**Exercise brief:** Take the data below and repeat it exactly.

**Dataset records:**
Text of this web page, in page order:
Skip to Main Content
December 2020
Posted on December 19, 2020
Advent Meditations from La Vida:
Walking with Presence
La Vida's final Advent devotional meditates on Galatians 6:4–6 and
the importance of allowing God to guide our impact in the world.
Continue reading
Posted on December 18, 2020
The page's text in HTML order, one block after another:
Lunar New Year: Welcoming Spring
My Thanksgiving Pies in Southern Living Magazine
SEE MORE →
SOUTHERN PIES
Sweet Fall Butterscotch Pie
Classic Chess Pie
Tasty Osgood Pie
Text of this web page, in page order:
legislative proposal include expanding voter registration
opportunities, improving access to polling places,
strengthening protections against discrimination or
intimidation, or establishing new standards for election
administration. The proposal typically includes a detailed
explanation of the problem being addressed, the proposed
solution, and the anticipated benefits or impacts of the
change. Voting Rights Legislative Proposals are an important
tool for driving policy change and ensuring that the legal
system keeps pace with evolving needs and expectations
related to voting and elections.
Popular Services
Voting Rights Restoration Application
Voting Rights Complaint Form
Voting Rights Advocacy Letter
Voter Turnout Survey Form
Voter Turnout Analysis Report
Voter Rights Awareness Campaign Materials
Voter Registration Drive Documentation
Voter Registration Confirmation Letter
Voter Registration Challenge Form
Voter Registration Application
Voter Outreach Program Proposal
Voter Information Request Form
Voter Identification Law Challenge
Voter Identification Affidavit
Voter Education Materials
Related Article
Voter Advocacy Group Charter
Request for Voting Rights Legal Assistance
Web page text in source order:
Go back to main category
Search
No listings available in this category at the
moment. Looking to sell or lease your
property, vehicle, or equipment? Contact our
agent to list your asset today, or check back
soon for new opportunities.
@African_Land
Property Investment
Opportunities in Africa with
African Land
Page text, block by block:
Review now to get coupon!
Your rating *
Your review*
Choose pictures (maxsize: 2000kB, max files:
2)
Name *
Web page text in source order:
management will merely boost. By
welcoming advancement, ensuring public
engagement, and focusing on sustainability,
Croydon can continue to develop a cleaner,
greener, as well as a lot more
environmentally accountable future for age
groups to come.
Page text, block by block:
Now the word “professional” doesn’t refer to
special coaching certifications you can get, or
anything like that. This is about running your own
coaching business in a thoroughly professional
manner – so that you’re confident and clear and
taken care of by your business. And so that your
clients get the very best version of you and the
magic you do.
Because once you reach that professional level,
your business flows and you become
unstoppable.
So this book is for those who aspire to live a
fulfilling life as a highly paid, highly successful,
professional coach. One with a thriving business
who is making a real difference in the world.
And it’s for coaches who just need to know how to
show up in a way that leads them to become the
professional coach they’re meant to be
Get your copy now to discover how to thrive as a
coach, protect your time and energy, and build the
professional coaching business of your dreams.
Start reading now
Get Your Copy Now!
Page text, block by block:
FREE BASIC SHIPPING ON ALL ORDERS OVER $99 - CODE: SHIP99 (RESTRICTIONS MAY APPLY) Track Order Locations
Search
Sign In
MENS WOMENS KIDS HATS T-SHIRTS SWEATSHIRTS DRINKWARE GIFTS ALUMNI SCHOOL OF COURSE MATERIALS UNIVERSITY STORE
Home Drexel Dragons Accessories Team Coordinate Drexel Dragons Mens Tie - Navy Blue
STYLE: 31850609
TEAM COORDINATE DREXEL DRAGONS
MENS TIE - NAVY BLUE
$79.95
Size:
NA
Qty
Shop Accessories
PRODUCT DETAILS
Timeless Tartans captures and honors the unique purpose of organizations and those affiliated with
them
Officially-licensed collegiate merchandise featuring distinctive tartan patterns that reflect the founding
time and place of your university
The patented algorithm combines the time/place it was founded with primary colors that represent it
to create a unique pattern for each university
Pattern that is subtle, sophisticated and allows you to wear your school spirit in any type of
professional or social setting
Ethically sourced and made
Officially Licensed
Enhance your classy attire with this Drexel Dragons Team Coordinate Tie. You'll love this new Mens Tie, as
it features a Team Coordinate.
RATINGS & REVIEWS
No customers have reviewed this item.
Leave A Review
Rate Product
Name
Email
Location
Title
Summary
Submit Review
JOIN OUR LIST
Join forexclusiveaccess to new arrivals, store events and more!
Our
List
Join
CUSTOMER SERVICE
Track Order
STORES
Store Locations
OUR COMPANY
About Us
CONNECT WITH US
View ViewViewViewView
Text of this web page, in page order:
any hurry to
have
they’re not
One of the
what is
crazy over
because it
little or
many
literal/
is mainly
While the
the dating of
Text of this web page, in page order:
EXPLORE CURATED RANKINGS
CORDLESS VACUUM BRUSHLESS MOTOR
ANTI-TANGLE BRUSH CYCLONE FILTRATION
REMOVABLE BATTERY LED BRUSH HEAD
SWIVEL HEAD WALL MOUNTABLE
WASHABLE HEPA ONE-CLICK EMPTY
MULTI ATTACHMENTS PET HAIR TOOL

**Solution to the exercise:**
Text of this web page, in page order:
Skip to Main Content
December 2020
Posted on December 19, 2020
Advent Meditations from La Vida:
Walking with Presence
La Vida's final Advent devotional meditates on Galatians 6:4–6 and
the importance of allowing God to guide our impact in the world.
Continue reading
Posted on December 18, 2020
The page's text in HTML order, one block after another:
Lunar New Year: Welcoming Spring
My Thanksgiving Pies in Southern Living Magazine
SEE MORE →
SOUTHERN PIES
Sweet Fall Butterscotch Pie
Classic Chess Pie
Tasty Osgood Pie
Text of this web page, in page order:
legislative proposal include expanding voter registration
opportunities, improving access to polling places,
strengthening protections against discrimination or
intimidation, or establishing new standards for election
administration. The proposal typically includes a detailed
explanation of the problem being addressed, the proposed
solution, and the anticipated benefits or impacts of the
change. Voting Rights Legislative Proposals are an important
tool for driving policy change and ensuring that the legal
system keeps pace with evolving needs and expectations
related to voting and elections.
Popular Services
Voting Rights Restoration Application
Voting Rights Complaint Form
Voting Rights Advocacy Letter
Voter Turnout Survey Form
Voter Turnout Analysis Report
Voter Rights Awareness Campaign Materials
Voter Registration Drive Documentation
Voter Registration Confirmation Letter
Voter Registration Challenge Form
Voter Registration Application
Voter Outreach Program Proposal
Voter Information Request Form
Voter Identification Law Challenge
Voter Identification Affidavit
Voter Education Materials
Related Article
Voter Advocacy Group Charter
Request for Voting Rights Legal Assistance
Web page text in source order:
Go back to main category
Search
No listings available in this category at the
moment. Looking to sell or lease your
property, vehicle, or equipment? Contact our
agent to list your asset today, or check back
soon for new opportunities.
@African_Land
Property Investment
Opportunities in Africa with
African Land
Page text, block by block:
Review now to get coupon!
Your rating *
Your review*
Choose pictures (maxsize: 2000kB, max files:
2)
Name *
Web page text in source order:
management will merely boost. By
welcoming advancement, ensuring public
engagement, and focusing on sustainability,
Croydon can continue to develop a cleaner,
greener, as well as a lot more
environmentally accountable future for age
groups to come.
Page text, block by block:
Now the word “professional” doesn’t refer to
special coaching certifications you can get, or
anything like that. This is about running your own
coaching business in a thoroughly professional
manner – so that you’re confident and clear and
taken care of by your business. And so that your
clients get the very best version of you and the
magic you do.
Because once you reach that professional level,
your business flows and you become
unstoppable.
So this book is for those who aspire to live a
fulfilling life as a highly paid, highly successful,
professional coach. One with a thriving business
who is making a real difference in the world.
And it’s for coaches who just need to know how to
show up in a way that leads them to become the
professional coach they’re meant to be
Get your copy now to discover how to thrive as a
coach, protect your time and energy, and build the
professional coaching business of your dreams.
Start reading now
Get Your Copy Now!
Page text, block by block:
FREE BASIC SHIPPING ON ALL ORDERS OVER $99 - CODE: SHIP99 (RESTRICTIONS MAY APPLY) Track Order Locations
Search
Sign In
MENS WOMENS KIDS HATS T-SHIRTS SWEATSHIRTS DRINKWARE GIFTS ALUMNI SCHOOL OF COURSE MATERIALS UNIVERSITY STORE
Home Drexel Dragons Accessories Team Coordinate Drexel Dragons Mens Tie - Navy Blue
STYLE: 31850609
TEAM COORDINATE DREXEL DRAGONS
MENS TIE - NAVY BLUE
$79.95
Size:
NA
Qty
Shop Accessories
PRODUCT DETAILS
Timeless Tartans captures and honors the unique purpose of organizations and those affiliated with
them
Officially-licensed collegiate merchandise featuring distinctive tartan patterns that reflect the founding
time and place of your university
The patented algorithm combines the time/place it was founded with primary colors that represent it
to create a unique pattern for each university
Pattern that is subtle, sophisticated and allows you to wear your school spirit in any type of
professional or social setting
Ethically sourced and made
Officially Licensed
Enhance your classy attire with this Drexel Dragons Team Coordinate Tie. You'll love this new Mens Tie, as
it features a Team Coordinate.
RATINGS & REVIEWS
No customers have reviewed this item.
Leave A Review
Rate Product
Name
Email
Location
Title
Summary
Submit Review
JOIN OUR LIST
Join forexclusiveaccess to new arrivals, store events and more!
Our
List
Join
CUSTOMER SERVICE
Track Order
STORES
Store Locations
OUR COMPANY
About Us
CONNECT WITH US
View ViewViewViewView
Text of this web page, in page order:
any hurry to
have
they’re not
One of the
what is
crazy over
because it
little or
many
literal/
is mainly
While the
the dating of
Text of this web page, in page order:
EXPLORE CURATED RANKINGS
CORDLESS VACUUM BRUSHLESS MOTOR
ANTI-TANGLE BRUSH CYCLONE FILTRATION
REMOVABLE BATTERY LED BRUSH HEAD
SWIVEL HEAD WALL MOUNTABLE
WASHABLE HEPA ONE-CLICK EMPTY
MULTI ATTACHMENTS PET HAIR TOOL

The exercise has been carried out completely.